Pemerintah Aceh, melalui Gubernur Muzakir Manaf dan Wakil Gubernur Fadhlullah, menegaskan komitmennya untuk membuka lebar pintu investasi. Mereka menjamin kemudahan perizinan dan menciptakan iklim usaha yang kondusif. Terbaru, Aceh telah meresmikan pabrik karet remah di Meulaboh yang mampu menampung 600 pekerja, serta menyetujui rencana pembangunan pabrik minyak goreng (refinery CPO) oleh PT Flora Agung Group dengan perkiraan investasi Rp1,5 triliun.
Mengisi Perdamaian dengan Kesejahteraan
Wakil Presiden RI ke-10 dan ke-12, M. Jusuf Kalla (JK), yang juga merupakan salah satu pelaku perdamaian Aceh, mengingatkan bahwa perdamaian yang telah berjalan dua dekade harus diisi dengan kesejahteraan bagi rakyat Aceh. JK menekankan bahwa konflik di Aceh dulunya berakar pada masalah ekonomi, bukan semata-mata agama, karena kekayaan sumber daya alam Aceh tidak sepenuhnya dinikmati oleh masyarakat setempat.
Pasca-MoU Helsinki dan UUPA, Aceh kini menerima 70 persen dari hasil migasnya, sebuah peningkatan signifikan dari 15 persen sebelumnya. Tujuan akhir dari perdamaian ini adalah kemajuan dan kesejahteraan masyarakat. Oleh karena itu, Jusuf Kalla mendorong Aceh untuk terus bergerak maju, memanfaatkan dana otonomi khusus dan potensi daerah untuk pembangunan. Semangat saat ini adalah bagaimana mengelola pertanian, perkebunan, perikanan, industri, dan perdagangan dengan lebih baik, serta menumbuhkan ekonomi rakyat.

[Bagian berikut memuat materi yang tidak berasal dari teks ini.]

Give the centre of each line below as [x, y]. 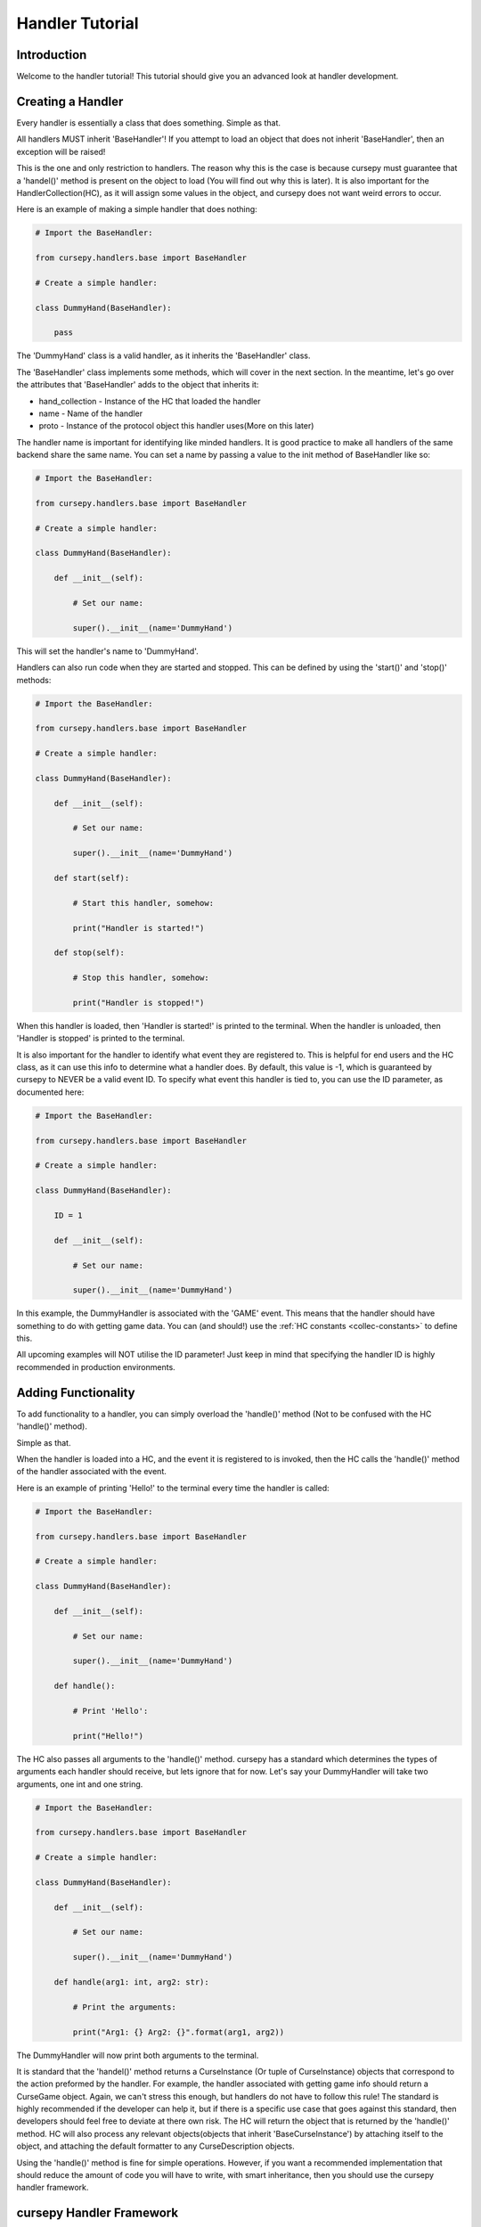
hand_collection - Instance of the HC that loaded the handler [150, 401]
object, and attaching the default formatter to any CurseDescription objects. [156, 2146]
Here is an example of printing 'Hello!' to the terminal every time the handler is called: [173, 1488]
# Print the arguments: [125, 2007]
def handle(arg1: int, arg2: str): [131, 1982]
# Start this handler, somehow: [143, 903]
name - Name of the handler [90, 413]
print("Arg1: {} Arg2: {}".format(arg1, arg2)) [179, 2032]

Pemerintah Aceh juga berupaya merealisasikan janji pemerintah pusat untuk memberikan lahan pertanian/perkebunan seluas dua hektare bagi masing-masing eks kombatan GAM, tahanan dan narapidana politik (tapol/napol), serta korban konflik Aceh. Ini merupakan bagian dari upaya menyeluruh untuk memastikan bahwa manfaat perdamaian dirasakan oleh semua lapisan masyarakat, sehingga Aceh dapat menjadi wilayah yang makmur dan sejahtera di masa depan.